***** Data for this exercise

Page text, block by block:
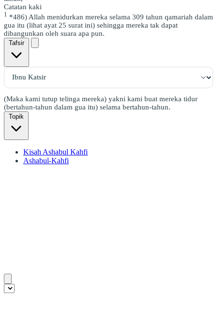
Catatan kaki
1 *486) Allah menidurkan mereka selama 309 tahun qamariah dalam
gua itu (lihat ayat 25 surat ini) sehingga mereka tak dapat
dibangunkan oleh suara apa pun.
Tafsir
(Maka kami tutup telinga mereka) yakni kami buat mereka tidur
(bertahun-tahun dalam gua itu) selama bertahun-tahun.
Topik
Kisah Ashabul Kahfi
Ashabul-Kahfi
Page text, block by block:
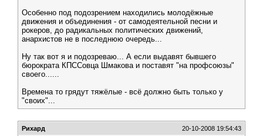
Особенно под подозрением находились молодёжные
движения и объединения - от самодеятельной песни и
рокеров, до радикальных политических движений,
анархистов не в последнюю очередь...
Ну так вот я и подозреваю... А если выдавят бывшего
бюрократа КПССовца Шмакова и поставят "на профсоюзы"
своего......
Времена то грядут тяжёлые - всё должно быть только у
"своих"...
Рихард 20-10-2008 19:54:43
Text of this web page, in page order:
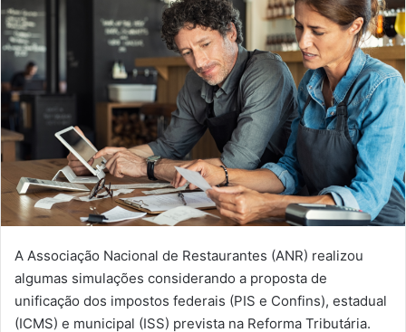
A Associação Nacional de Restaurantes (ANR) realizou
algumas simulações considerando a proposta de
unificação dos impostos federais (PIS e Confins), estadual
(ICMS) e municipal (ISS) prevista na Reforma Tributária.
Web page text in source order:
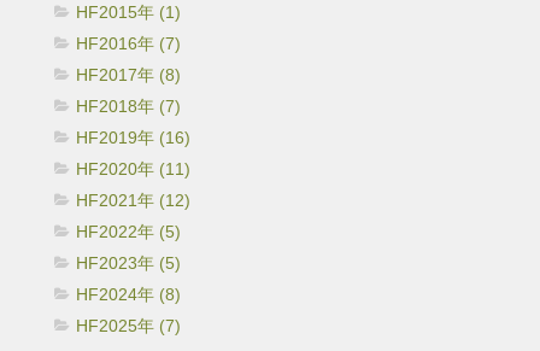
HF2015年 (1)
HF2016年 (7)
HF2017年 (8)
HF2018年 (7)
HF2019年 (16)
HF2020年 (11)
HF2021年 (12)
HF2022年 (5)
HF2023年 (5)
HF2024年 (8)
HF2025年 (7)
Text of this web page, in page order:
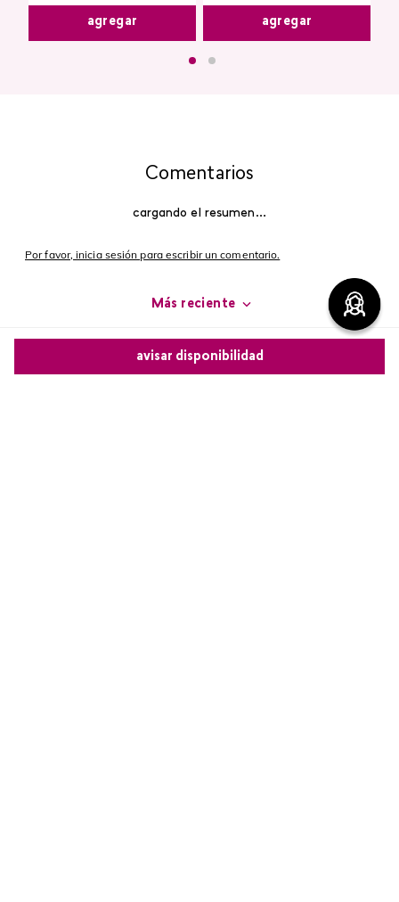
avisar disponibilidad
agregar agregar
Comentarios
cargando el resumen…
Por favor, inicia sesión para escribir un comentario.
Más reciente
Cargando comentarios…
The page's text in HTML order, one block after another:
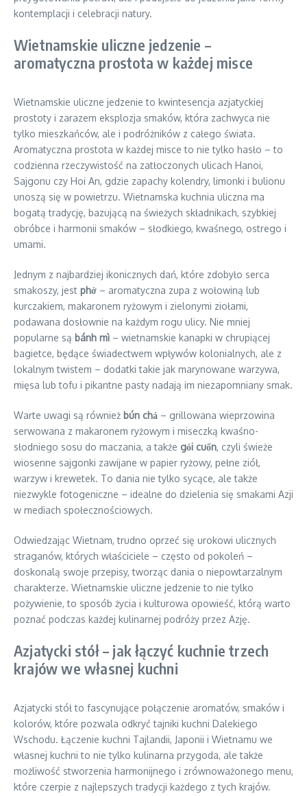
kontemplacji i celebracji natury.
Wietnamskie uliczne jedzenie –
aromatyczna prostota w każdej misce
Wietnamskie uliczne jedzenie to kwintesencja azjatyckiej
prostoty i zarazem eksplozja smaków, która zachwyca nie
tylko mieszkańców, ale i podróżników z całego świata.
Aromatyczna prostota w każdej misce to nie tylko hasło – to
codzienna rzeczywistość na zatłoczonych ulicach Hanoi,
Sajgonu czy Hoi An, gdzie zapachy kolendry, limonki i bulionu
unoszą się w powietrzu. Wietnamska kuchnia uliczna ma
bogatą tradycję, bazującą na świeżych składnikach, szybkiej
obróbce i harmonii smaków – słodkiego, kwaśnego, ostrego i
umami.
Jednym z najbardziej ikonicznych dań, które zdobyło serca
smakoszy, jest phở – aromatyczna zupa z wołowiną lub
kurczakiem, makaronem ryżowym i zielonymi ziołami,
podawana dosłownie na każdym rogu ulicy. Nie mniej
popularne są bánh mì – wietnamskie kanapki w chrupiącej
bagietce, będące świadectwem wpływów kolonialnych, ale z
lokalnym twistem – dodatki takie jak marynowane warzywa,
mięsa lub tofu i pikantne pasty nadają im niezapomniany smak.
Warte uwagi są również bún chả – grillowana wieprzowina
serwowana z makaronem ryżowym i miseczką kwaśno-
słodniego sosu do maczania, a także gỏi cuốn, czyli świeże
wiosenne sajgonki zawijane w papier ryżowy, pełne ziół,
warzyw i krewetek. To dania nie tylko sycące, ale także
niezwykle fotogeniczne – idealne do dzielenia się smakami Azji
w mediach społecznościowych.
Odwiedzając Wietnam, trudno oprzeć się urokowi ulicznych
straganów, których właściciele – często od pokoleń –
doskonalą swoje przepisy, tworząc dania o niepowtarzalnym
charakterze. Wietnamskie uliczne jedzenie to nie tylko
pożywienie, to sposób życia i kulturowa opowieść, którą warto
poznać podczas każdej kulinarnej podróży przez Azję.
Azjatycki stół – jak łączyć kuchnie trzech
krajów we własnej kuchni
Azjatycki stół to fascynujące połączenie aromatów, smaków i
kolorów, które pozwala odkryć tajniki kuchni Dalekiego
Wschodu. Łączenie kuchni Tajlandii, Japonii i Wietnamu we
własnej kuchni to nie tylko kulinarna przygoda, ale także
możliwość stworzenia harmonijnego i zrównoważonego menu,
które czerpie z najlepszych tradycji każdego z tych krajów.
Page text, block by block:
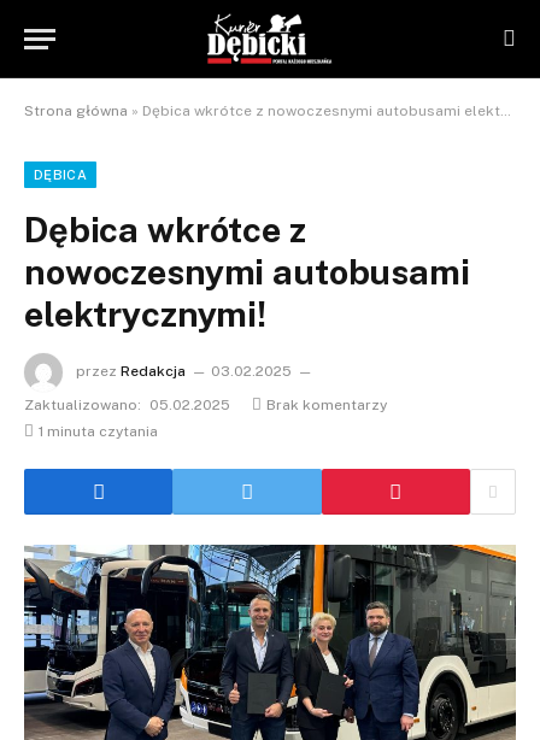
Strona główna » Dębica wkrótce z nowoczesnymi autobusami elektrycznymi!
DĘBICA
Dębica wkrótce z
nowoczesnymi autobusami
elektrycznymi!
przez Redakcja
03.02.2025
Zaktualizowano:
05.02.2025
Brak komentarzy
1 minuta czytania
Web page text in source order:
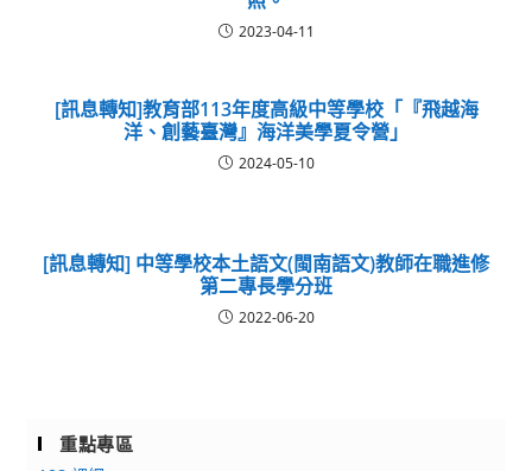
2023-04-11
[訊息轉知]教育部113年度高級中等學校「『飛越海
洋、創藝臺灣』海洋美學夏令營」
2024-05-10
[訊息轉知] 中等學校本土語文(閩南語文)教師在職進修
第二專長學分班
2022-06-20
重點專區
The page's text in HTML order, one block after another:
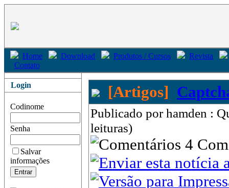
Home Download Produtos / Cursos
Revista
Contato
Login
Codinome
Senha
Salvar
informações
[Artigos]
Publicado por hamden :
leituras)
4
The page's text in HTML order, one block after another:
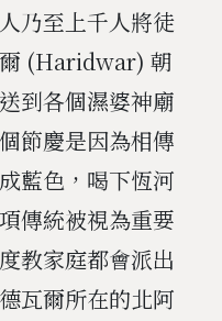
乃至上千人將徒
(Haridwar) 朝
到各個濕婆神廟
節慶是因為相傳
藍色，喝下恆河
傳統被視為重要
教家庭都會派出
瓦爾所在的北阿
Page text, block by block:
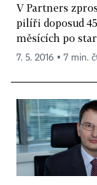
V Partners
pilíři doposud
měsících po
7. 5. 2016 ▪ 7 min.
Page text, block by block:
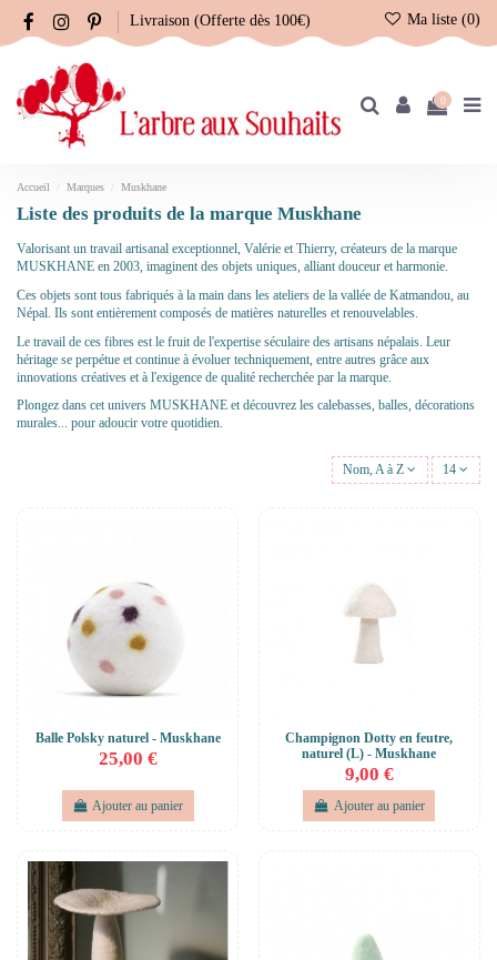
Livraison (Offerte dès 100€) Ma liste (0)
0
Accueil Marques Muskhane
Liste des produits de la marque Muskhane
Valorisant un travail artisanal exceptionnel, Valérie et Thierry, créateurs de la marque
MUSKHANE en 2003, imaginent des objets uniques, alliant douceur et harmonie.
Ces objets sont tous fabriqués à la main dans les ateliers de la vallée de Katmandou, au
Népal. Ils sont entièrement composés de matières naturelles et renouvelables.
Le travail de ces fibres est le fruit de l'expertise séculaire des artisans népalais. Leur
héritage se perpétue et continue à évoluer techniquement, entre autres grâce aux
innovations créatives et à l'exigence de qualité recherchée par la marque.
Plongez dans cet univers MUSKHANE et découvrez les calebasses, balles, décorations
murales... pour adoucir votre quotidien.
Nom, A à Z 14
Balle Polsky naturel - Muskhane
25,00 €
Ajouter au panier
Champignon Dotty en feutre,
naturel (L) - Muskhane
9,00 €
Ajouter au panier
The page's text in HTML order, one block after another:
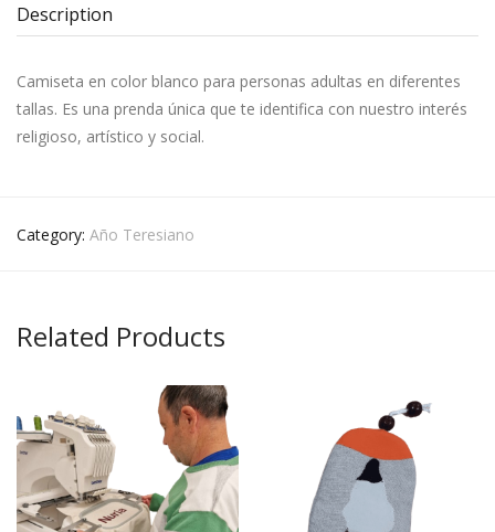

**********

**Goal of the exercise**
Beginning at the line above that contains "niezwykle fotogeniczne –" and going on through the line that contains "nowoczesnymi autobusami elektrycznymi!", please copy every line exactly, leaving the pictures out and adding nothing.

**Task response**
niezwykle fotogeniczne – idealne do dzielenia się smakami Azji
w mediach społecznościowych.
Odwiedzając Wietnam, trudno oprzeć się urokowi ulicznych
straganów, których właściciele – często od pokoleń –
doskonalą swoje przepisy, tworząc dania o niepowtarzalnym
charakterze. Wietnamskie uliczne jedzenie to nie tylko
pożywienie, to sposób życia i kulturowa opowieść, którą warto
poznać podczas każdej kulinarnej podróży przez Azję.
Azjatycki stół – jak łączyć kuchnie trzech
krajów we własnej kuchni
Azjatycki stół to fascynujące połączenie aromatów, smaków i
kolorów, które pozwala odkryć tajniki kuchni Dalekiego
Wschodu. Łączenie kuchni Tajlandii, Japonii i Wietnamu we
własnej kuchni to nie tylko kulinarna przygoda, ale także
możliwość stworzenia harmonijnego i zrównoważonego menu,
które czerpie z najlepszych tradycji każdego z tych krajów.
Page text, block by block:
Strona główna » Dębica wkrótce z nowoczesnymi autobusami elektrycznymi!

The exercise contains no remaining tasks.